- Origin: Los Angeles, California, U.S.
- Genres: Alternative rock
- Years active: 1992–2000, 2010–present
- Labels: Columbia Records TIC Records
- Members: Michael Duff Toby Scarbrough Trace Ritter
- Past members: Rob Ahlers Orlando Sims
- Website: http://www.chalkfarm.com

= Chalk FarM (band) =

American alternative rock band

Chalk FarM is an alternative rock band from Los Angeles.

==Overview==
===Original years===
The band released two albums in the late 1990s and are best known for their song "Lie On Lie", which was played for a short time on MTV in late 1996 and received radio airplay in the United States nationwide. Despite critical approval and a cult following, their debut album did not sell well, and the band was dropped from major label Columbia Records soon thereafter. The band broke up in 2000.

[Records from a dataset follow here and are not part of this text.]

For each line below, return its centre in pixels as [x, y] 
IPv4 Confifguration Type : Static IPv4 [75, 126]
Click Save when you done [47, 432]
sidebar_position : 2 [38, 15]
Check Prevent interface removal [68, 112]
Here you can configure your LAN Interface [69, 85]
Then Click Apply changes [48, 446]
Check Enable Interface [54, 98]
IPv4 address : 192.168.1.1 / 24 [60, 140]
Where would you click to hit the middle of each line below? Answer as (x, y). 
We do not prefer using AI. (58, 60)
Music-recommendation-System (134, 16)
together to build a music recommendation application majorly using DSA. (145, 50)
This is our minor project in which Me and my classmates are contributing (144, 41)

Among the musicians the group opened for were Joe Walsh and Seal.
Chalk farM also appear as the band playing at the conclusion of the film Coyote Ugly.

===Reunion===
According to Chalk farM's Facebook page, the four original members are back together, playing regularly in the Los Angeles area, and are "recording a new record."

On February 21, 2014, Orlando Sims died after a lengthy battle with cancer.

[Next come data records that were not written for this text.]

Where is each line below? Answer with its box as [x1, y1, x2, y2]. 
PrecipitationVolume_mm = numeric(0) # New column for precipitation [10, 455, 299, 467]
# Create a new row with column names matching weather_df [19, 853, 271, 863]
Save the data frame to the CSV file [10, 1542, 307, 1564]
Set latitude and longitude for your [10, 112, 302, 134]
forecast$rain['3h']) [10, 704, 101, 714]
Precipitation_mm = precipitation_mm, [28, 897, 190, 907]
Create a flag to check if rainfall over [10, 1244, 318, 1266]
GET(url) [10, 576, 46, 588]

Dan Lavery from Tonic filled in place for Sims after his death as a touring member.

==Discography==
Studio albums

- Notwithstanding (1996, Columbia Records)
- Three 2s (2000, TIC Records)
- Into the Night (2012, Chalk FarM Music)

Extended plays

- April E.P. (2011, Chalk FarM Music)
- October E.P. (2011, Chalk FarM Music)

===Singles===

| Year | Title | Chart positions |  | Album |
| US Modern Rock | US Mainstream Rock |
| 1996 | "Lie On Lie" | 36 | 13 | Notwithstanding |
| 1997 | "Live Tomorrow" | — | 35 |

==Members==

- Michael Duff (Vocals, guitar)
- Toby Scarbrough (Drums, vocals)
- Trace Ritter (guitar, vocals)
- Dan Lavery (Bass guitar) (2016 as guest musician)

===Past members===

- Orlando Sims (vocals, bass) (died 2014)
- Rob Ahlers (drums) (2000)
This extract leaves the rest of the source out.